HOME COOKING: Cambridge novelist Allegra Goodman gets into love, work, and commitment in The Cookbook Collector. |
Planning to be lazy and let it all go this summer? Sorry, there are too many good books to read. From Allegra Goodman's The Cookbook Collector to Richard Rhodes's The Twilight of the Bombs and Jean Valentine's Break the Glass, you'll find tomes galore to keep you occupied through Labor Day.
Fiction
Summer opens with the latest from DAVID MITCHELL, who — unlike a lot of people — never writes the same novel twice. Set in the late 1700s on Dejima, a Dutch East Indies Company outpost in Nagasaki Bay, The Thousand Autumns of Jacob de Zoet (Random House, June 29) stars a young Dutch merchant unexpectedly changed by his encounters with Japanese culture. Cambridge author ALLEGRA GOODMAN explores issues of love, work, and commitment through the lives of two very different sisters in The Cookbook Collector (Dial, July 6). In HOWARD NORMAN's What Is Left the Daughter (Houghton Mifflin Harcourt, July 6), a father aims to smooth relations with his estranged daughter by confessing a long-kept secret.

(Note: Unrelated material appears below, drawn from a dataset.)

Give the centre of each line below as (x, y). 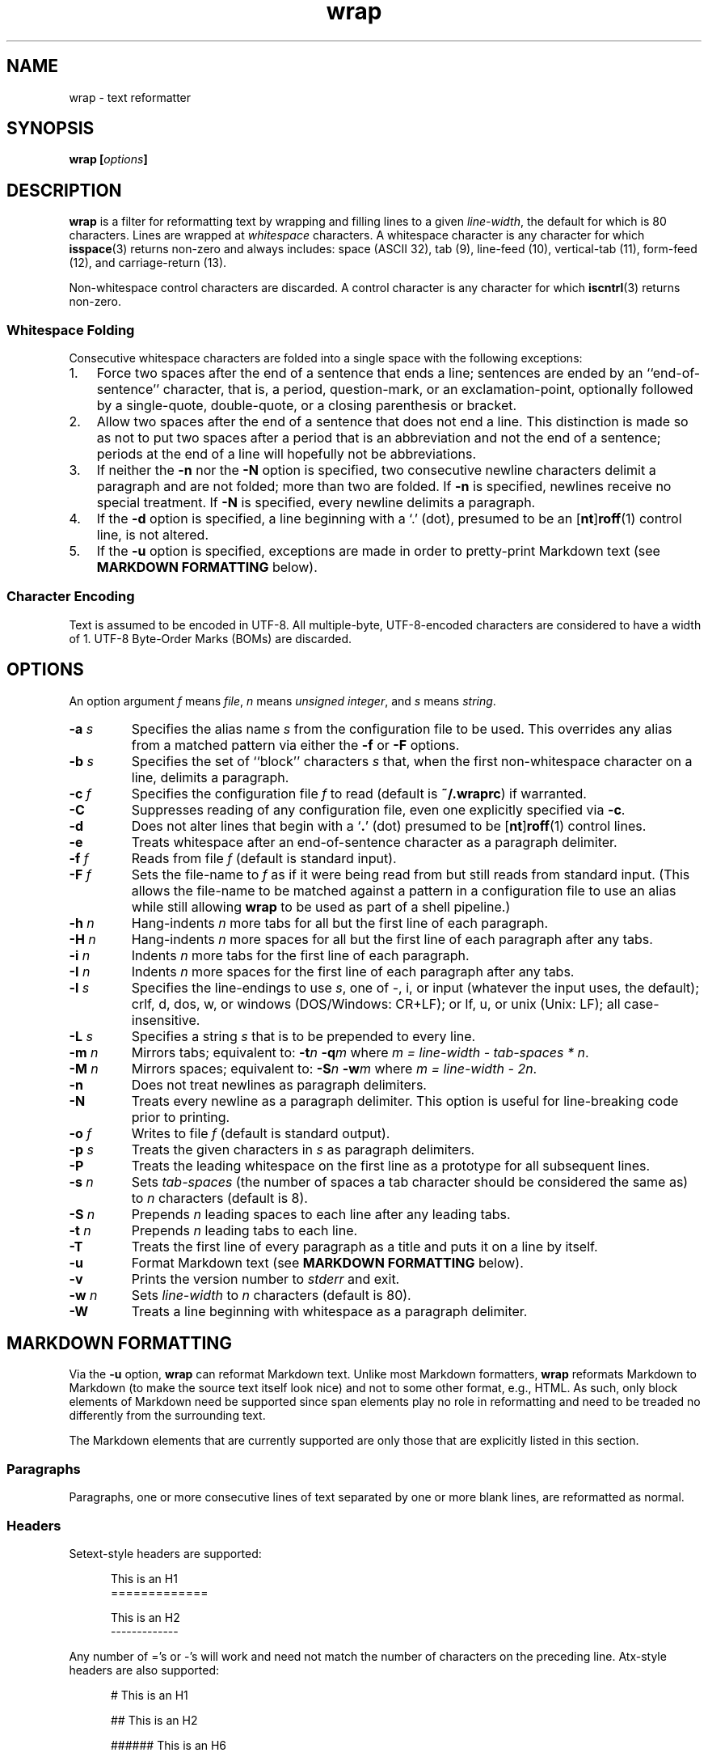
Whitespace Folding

Family issues continue to surface throughout the summer. In MONA SIMPSON's My Hollywood (Knopf, August 3), Claire, a composer newly arrived in Los Angeles with her scriptwriter husband, comes to depend on a Filipino nanny struggling to pay for her children's education back home. Whiting Award winner LILY KING's Father of the Rain (Atlantic Monthly, July 6) features an adult daughter torn between pursuing her dreams and helping her estranged alcoholic father.

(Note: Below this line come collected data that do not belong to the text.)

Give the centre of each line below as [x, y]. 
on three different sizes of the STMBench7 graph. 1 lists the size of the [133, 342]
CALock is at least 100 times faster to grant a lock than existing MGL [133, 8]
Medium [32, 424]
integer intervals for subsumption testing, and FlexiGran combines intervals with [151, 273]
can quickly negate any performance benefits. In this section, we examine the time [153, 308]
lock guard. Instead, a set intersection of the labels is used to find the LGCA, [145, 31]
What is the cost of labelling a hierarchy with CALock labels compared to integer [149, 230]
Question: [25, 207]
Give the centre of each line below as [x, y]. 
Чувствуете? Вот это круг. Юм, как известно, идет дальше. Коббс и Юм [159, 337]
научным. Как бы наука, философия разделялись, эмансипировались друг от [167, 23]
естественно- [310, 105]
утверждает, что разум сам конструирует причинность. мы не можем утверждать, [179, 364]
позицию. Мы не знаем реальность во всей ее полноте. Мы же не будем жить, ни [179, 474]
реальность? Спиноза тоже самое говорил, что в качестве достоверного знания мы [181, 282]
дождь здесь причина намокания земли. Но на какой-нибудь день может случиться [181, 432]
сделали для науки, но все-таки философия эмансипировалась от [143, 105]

And sometimes the personal is political. In ELIE WIESEL's The Sonderberg Case (Knopf, August 24), when the title character is accused of murdering his uncle in upstate New York, he proclaims that he is "guilty . . . and not guilty," setting the stage for a deep moral reckoning regarding the Holocaust. In PER PETTERSON's I Curse the River of Time (Graywolf, August 3), with his wife having left, his mother terminally ill, and the Berlin Wall falling (after he's spent years trying to ingratiate himself with the Communists), Arvid Jansen admits that he's made all the wrong choices. In GILES FODEN's Turbulence (Knopf, August 17), set during World War II, efforts are afoot to find Wallace Ryman, a pacifist scientist whose work on predictability will help with weather forecasting as D-Day approaches. Foden is especially noted for his novel The Last King of Scotland. GARY SHTEYNGART envisions a dark new America in Super Sad True Love Story (Random House, July, 27), while RICK MOODY takes us all the way to 2025 in The Four Fingers of Death (Little, Brown, July 28), whose protagonist is writing a novelization of the remake of a 1963 horror film.

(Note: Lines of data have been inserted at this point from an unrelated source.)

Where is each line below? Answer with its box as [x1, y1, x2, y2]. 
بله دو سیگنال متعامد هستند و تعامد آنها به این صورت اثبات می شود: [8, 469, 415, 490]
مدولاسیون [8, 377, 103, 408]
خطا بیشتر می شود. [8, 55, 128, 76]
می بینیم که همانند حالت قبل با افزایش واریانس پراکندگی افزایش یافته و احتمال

In Freedom (Farrar, Straus, August 31), JONATHAN FRANZEN depicts the decline and fall of the idealistic Walter and Patty Berglund; their son has gone Republican, and Walter now works for Big Coal. For those who loved TheHistory Boys (and, secretly, Harry Potter), there's PAUL MURRAY's Skippy Dies (Faber & Faber, August 31), a tale of odd doings at Seabrook College, Dublin, that's a huge success in the UK. Finally, in National Book Award winner JULIA GLASS's The Widower's Tale (Pantheon, September 7), Percy Darling gets out of his shell when he lets his daughter set up a progressive preschool in his barn.